There is also a huge angel called Ruh or the Spirit, with the face of a man, who will stand beside the throne on the day of judgment and implore mercy for the faithful.
There are the two inquisitor angels, Munkar and Nakir, who visit the dead in their graves and enquire if they are believers.
Night and day man is protected from devils and jinn by two out of four attendant angels, who change guard at sunrise and sunset. Recorders of his good and evil deeds, they are termed Kiraman Katibin, the Noble Writers; good deeds are written down by the angel on his right, bad by the angel on his left.
Nineteen Zabaniah (or Guardian Angels), under Malik their chief, are in charge of hell.

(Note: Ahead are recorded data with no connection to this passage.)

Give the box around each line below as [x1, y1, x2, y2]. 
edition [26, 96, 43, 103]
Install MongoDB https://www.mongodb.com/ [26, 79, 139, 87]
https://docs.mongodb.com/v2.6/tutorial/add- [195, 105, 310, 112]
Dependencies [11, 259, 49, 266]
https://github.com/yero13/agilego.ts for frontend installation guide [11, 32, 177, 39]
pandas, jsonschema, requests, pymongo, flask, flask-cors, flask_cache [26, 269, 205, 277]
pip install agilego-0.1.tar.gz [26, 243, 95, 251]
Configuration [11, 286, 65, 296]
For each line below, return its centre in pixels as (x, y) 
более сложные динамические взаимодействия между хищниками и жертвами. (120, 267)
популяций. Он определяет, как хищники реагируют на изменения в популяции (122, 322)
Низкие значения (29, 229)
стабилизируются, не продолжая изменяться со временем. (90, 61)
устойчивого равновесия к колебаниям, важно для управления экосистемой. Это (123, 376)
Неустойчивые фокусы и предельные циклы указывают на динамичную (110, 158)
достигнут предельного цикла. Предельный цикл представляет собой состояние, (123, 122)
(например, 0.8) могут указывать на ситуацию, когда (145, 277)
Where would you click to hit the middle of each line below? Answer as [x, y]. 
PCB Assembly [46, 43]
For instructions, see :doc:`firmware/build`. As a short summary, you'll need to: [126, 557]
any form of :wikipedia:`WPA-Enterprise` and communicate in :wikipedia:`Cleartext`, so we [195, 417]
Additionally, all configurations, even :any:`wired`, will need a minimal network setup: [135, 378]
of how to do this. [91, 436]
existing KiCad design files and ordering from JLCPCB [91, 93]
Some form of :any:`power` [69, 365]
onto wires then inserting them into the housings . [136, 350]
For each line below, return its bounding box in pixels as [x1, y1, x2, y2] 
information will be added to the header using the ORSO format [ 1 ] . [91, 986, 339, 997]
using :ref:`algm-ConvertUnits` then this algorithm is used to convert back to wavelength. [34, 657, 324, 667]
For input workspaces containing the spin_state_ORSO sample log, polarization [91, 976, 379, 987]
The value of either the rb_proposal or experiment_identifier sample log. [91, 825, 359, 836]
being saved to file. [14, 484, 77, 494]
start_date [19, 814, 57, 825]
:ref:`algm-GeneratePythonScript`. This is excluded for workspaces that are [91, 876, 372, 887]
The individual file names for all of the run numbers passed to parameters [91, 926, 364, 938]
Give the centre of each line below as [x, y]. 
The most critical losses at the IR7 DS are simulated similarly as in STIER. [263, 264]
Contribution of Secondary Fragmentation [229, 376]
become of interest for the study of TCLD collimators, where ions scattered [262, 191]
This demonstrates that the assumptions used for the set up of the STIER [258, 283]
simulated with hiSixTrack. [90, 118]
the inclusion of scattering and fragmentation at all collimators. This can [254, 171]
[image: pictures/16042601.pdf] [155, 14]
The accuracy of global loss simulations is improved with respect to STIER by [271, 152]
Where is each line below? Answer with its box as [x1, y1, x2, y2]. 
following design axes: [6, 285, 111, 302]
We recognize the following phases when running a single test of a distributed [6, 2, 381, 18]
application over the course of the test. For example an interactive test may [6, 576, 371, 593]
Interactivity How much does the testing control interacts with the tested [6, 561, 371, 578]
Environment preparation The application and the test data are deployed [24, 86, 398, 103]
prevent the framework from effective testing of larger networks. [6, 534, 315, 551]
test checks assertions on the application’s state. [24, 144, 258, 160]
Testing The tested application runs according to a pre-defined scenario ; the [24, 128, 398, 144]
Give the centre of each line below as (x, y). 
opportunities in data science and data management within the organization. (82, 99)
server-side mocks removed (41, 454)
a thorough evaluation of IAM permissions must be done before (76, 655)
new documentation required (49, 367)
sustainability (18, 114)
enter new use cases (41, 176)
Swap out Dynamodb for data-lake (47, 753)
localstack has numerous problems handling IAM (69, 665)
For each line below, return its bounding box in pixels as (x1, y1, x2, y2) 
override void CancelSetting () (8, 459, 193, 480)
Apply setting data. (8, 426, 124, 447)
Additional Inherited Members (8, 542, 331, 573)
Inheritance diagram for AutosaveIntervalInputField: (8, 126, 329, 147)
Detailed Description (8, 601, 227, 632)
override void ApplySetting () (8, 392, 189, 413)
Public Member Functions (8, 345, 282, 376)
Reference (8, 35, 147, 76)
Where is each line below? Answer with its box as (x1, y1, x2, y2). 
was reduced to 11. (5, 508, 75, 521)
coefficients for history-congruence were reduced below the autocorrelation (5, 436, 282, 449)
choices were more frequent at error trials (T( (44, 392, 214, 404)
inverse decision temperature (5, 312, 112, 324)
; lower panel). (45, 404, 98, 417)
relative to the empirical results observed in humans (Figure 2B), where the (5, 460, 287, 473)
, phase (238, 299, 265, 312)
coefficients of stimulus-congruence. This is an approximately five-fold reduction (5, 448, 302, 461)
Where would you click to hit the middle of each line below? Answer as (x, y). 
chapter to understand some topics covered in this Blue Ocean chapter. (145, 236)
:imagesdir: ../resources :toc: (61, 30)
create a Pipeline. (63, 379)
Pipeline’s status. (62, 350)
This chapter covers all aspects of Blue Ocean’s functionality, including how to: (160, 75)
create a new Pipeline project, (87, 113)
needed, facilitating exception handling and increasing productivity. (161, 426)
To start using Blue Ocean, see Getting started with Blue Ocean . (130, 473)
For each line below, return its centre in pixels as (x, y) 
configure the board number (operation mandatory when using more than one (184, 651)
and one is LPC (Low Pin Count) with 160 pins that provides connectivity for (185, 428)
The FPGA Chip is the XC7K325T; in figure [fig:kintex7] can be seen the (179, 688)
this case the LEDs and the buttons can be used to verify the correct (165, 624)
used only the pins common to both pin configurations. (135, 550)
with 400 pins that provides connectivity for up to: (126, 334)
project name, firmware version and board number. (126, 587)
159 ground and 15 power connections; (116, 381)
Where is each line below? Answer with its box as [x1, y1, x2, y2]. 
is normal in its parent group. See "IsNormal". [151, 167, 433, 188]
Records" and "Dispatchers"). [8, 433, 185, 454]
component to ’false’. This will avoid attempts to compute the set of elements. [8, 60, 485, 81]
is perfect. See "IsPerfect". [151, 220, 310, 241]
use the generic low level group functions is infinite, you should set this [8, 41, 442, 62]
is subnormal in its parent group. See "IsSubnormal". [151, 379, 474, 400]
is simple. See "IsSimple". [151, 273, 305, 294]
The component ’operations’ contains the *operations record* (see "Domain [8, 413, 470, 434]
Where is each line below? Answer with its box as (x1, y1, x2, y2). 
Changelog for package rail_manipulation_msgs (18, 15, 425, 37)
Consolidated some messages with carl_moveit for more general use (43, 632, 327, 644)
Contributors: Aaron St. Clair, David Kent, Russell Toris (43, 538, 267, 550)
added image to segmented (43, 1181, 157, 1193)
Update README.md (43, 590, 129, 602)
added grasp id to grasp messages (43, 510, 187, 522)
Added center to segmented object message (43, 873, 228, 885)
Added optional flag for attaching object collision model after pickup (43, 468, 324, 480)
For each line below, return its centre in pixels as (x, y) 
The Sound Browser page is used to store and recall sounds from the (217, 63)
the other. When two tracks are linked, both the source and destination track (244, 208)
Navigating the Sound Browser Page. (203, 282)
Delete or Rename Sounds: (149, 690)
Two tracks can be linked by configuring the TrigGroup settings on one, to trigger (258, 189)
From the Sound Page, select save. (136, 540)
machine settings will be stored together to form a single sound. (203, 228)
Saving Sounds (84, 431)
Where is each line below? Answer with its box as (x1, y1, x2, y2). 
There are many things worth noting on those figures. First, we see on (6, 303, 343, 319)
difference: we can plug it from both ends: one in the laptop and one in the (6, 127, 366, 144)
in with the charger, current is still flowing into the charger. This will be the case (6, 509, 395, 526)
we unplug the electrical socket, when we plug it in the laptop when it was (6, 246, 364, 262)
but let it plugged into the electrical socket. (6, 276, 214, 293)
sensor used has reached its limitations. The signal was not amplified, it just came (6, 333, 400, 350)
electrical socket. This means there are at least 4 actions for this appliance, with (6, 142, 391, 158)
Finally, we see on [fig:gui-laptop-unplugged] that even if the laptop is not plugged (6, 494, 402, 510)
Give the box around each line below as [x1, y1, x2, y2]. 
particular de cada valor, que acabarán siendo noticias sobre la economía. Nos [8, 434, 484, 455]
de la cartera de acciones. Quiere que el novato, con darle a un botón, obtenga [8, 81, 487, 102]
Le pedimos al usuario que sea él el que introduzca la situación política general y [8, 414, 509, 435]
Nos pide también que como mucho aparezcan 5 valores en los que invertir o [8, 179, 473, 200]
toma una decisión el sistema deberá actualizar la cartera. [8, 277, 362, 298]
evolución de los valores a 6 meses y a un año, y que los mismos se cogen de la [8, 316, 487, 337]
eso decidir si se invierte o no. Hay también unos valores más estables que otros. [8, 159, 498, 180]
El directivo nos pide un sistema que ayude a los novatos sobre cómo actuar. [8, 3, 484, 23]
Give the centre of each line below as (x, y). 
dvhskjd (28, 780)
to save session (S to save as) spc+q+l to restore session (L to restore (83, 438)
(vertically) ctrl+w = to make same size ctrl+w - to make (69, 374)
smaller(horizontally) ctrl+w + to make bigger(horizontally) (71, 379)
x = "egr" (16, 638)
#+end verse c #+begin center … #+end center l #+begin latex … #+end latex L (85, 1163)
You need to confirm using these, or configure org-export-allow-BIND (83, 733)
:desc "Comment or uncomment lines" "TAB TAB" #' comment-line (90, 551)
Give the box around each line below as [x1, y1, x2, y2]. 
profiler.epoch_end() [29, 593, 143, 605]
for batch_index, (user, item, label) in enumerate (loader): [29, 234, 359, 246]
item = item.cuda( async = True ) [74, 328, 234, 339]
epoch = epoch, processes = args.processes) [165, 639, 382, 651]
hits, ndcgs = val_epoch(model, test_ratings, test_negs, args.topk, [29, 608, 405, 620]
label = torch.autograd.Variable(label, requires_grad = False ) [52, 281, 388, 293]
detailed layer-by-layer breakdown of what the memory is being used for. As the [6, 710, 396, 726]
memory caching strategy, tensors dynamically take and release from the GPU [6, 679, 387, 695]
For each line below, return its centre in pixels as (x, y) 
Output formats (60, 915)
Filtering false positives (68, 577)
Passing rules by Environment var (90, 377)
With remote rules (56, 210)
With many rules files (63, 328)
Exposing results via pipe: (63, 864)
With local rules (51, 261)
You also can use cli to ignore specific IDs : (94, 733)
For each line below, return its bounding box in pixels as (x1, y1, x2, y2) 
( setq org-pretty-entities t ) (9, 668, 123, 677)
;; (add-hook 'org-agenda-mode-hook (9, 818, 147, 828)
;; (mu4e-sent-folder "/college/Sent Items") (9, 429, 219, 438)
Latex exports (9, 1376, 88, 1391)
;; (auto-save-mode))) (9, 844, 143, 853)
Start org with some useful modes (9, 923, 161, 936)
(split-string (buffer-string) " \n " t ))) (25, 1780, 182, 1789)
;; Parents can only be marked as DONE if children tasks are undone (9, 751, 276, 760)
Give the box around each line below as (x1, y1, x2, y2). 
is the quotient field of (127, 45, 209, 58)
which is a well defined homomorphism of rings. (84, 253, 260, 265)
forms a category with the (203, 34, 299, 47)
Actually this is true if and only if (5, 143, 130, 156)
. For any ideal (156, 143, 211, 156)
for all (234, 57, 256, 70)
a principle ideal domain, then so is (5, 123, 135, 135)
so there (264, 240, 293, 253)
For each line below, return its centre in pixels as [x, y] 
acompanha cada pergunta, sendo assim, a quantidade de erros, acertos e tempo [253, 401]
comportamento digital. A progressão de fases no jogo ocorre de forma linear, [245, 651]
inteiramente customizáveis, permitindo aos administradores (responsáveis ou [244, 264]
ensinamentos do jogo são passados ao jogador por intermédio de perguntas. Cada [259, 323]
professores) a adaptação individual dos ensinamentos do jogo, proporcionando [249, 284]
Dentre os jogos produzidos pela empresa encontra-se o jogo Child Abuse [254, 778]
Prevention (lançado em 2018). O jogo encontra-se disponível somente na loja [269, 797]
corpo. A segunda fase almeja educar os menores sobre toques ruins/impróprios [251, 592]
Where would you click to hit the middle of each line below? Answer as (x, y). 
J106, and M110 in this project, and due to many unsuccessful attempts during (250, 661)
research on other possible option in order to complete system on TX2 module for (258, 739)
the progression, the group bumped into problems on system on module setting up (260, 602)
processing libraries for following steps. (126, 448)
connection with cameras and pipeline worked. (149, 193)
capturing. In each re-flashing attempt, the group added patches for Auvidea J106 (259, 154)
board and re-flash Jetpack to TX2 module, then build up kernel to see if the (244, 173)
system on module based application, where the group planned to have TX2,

Finally, Iblis, the fallen rebel angel who refused to prostrate himself before Adam, is commander of an army of supreme interest to the magician, the host of infidel genies or jinn.
JINN
Jinn or genies sprang from three mangrove-leaves, the green jinn from a leaf that soared into the green sky, the black from a leaf that fell at the gate of the forest, the white from a leaf that fell into the sea. According to another incantation they were created from the earth of the mountain Mahameru, the Malay Olympus with the Hindu name. So Malays believe, unless it is to be supposed that in such charms the magicians were merely inventing fictitious origins for spirits they wished to control. According to some incantations the genies of the earth were born of afterbirth, according to others of the morning star. One magician's account says that jinn are sprung from the coconut monkey! Another declares that they were created from Sakti-muna, a great serpent: the king of the jinn from his life's breath, the white jinn from the whites of his eyes, the black, blue, green and yellow jinn from their irises, the genie that lives in the lightning from his voice. Muslims hold that Jan was the father of all. the jinn, and Jan in the Quran also signifies a serpent. There is another legend with a Muslim colouring. When Cain and Abel were still in the womb they bit their thumbs till the blood came, and along with them were born jinn, black from the blood that spurted cloud-high, white from the blood that fell to the ground. So run the discrepant accounts of the Malay magician, who accepts also the Quran's version that jinn were created from smokeless fire.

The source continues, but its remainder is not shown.